Source records:
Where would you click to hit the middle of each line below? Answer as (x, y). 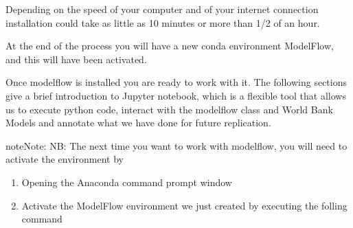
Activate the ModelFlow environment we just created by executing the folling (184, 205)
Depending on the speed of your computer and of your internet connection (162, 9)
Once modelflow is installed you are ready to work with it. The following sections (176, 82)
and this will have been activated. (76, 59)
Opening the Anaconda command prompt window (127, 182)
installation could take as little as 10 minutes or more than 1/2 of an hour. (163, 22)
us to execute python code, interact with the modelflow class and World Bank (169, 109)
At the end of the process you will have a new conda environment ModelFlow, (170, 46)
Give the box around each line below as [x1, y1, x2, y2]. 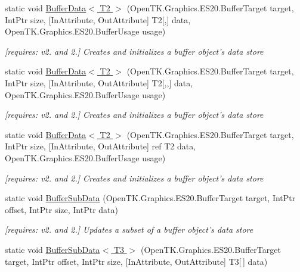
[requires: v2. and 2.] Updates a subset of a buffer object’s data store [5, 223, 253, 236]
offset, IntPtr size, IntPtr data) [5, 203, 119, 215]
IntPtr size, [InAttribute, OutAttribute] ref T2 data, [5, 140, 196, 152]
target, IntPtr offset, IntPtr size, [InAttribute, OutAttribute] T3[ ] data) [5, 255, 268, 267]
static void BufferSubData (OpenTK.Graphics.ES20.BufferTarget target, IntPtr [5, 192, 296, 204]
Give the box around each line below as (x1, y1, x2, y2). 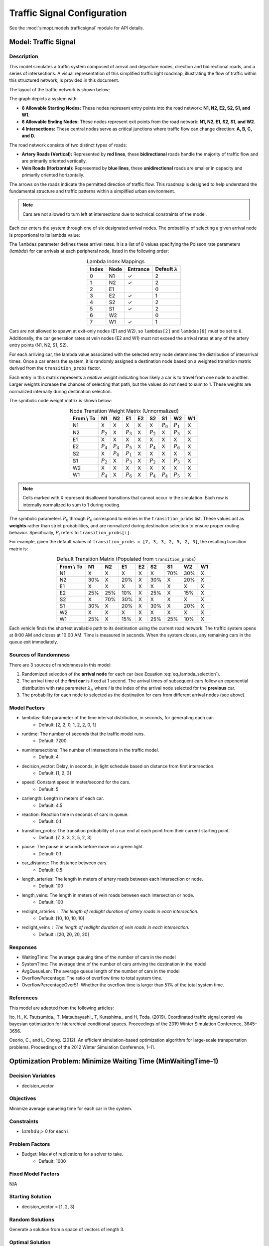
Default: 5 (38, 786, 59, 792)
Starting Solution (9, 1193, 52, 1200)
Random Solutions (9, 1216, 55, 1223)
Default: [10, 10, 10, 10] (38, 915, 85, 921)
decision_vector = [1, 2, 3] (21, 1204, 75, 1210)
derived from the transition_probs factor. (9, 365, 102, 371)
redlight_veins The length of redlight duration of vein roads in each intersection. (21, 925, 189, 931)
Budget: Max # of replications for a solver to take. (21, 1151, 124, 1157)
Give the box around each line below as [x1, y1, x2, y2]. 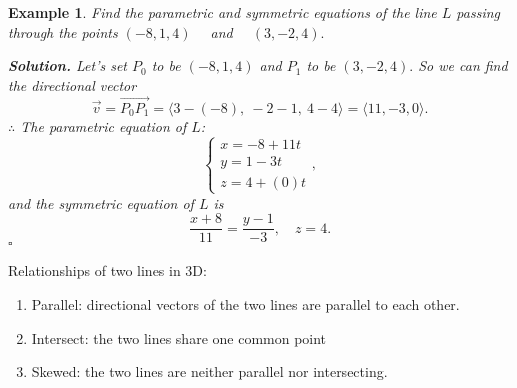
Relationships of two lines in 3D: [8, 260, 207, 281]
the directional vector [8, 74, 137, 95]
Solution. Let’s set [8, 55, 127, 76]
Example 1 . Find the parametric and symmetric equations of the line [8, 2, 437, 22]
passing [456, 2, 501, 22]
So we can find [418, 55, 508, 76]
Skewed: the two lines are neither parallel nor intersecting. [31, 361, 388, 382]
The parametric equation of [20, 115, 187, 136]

* * *

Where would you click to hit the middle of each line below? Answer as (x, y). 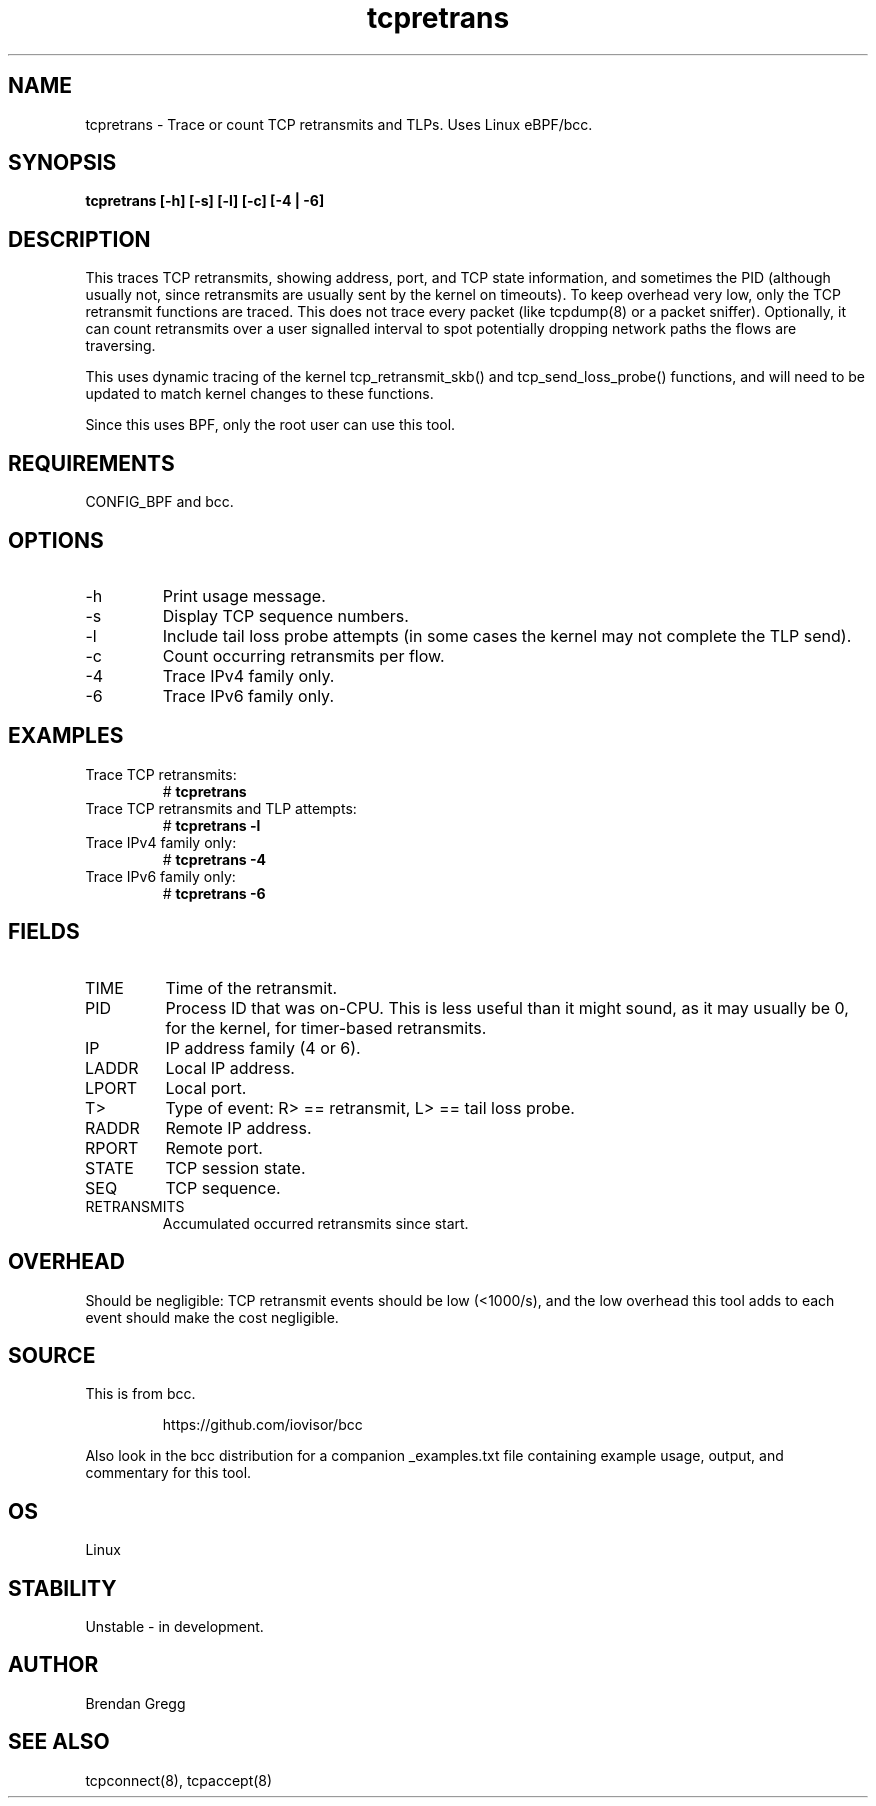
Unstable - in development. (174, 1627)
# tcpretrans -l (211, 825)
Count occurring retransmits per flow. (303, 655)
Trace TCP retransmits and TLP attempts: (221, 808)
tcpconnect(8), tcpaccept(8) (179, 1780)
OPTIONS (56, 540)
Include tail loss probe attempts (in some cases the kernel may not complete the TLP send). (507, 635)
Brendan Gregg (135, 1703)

---

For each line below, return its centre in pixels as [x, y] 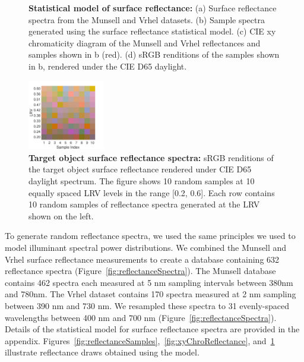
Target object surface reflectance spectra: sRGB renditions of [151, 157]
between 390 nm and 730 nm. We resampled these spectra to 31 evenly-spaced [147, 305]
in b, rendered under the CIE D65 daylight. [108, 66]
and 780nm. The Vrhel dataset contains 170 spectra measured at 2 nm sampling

= HOW TO COMPLETE THIS TASK =
Show each line in the entries that holds the string "with".

= YOUR SOLUTION =
Once modelflow is installed you are ready to work with it. The following sections (176, 82)
us to execute python code, interact with the modelflow class and World Bank (169, 109)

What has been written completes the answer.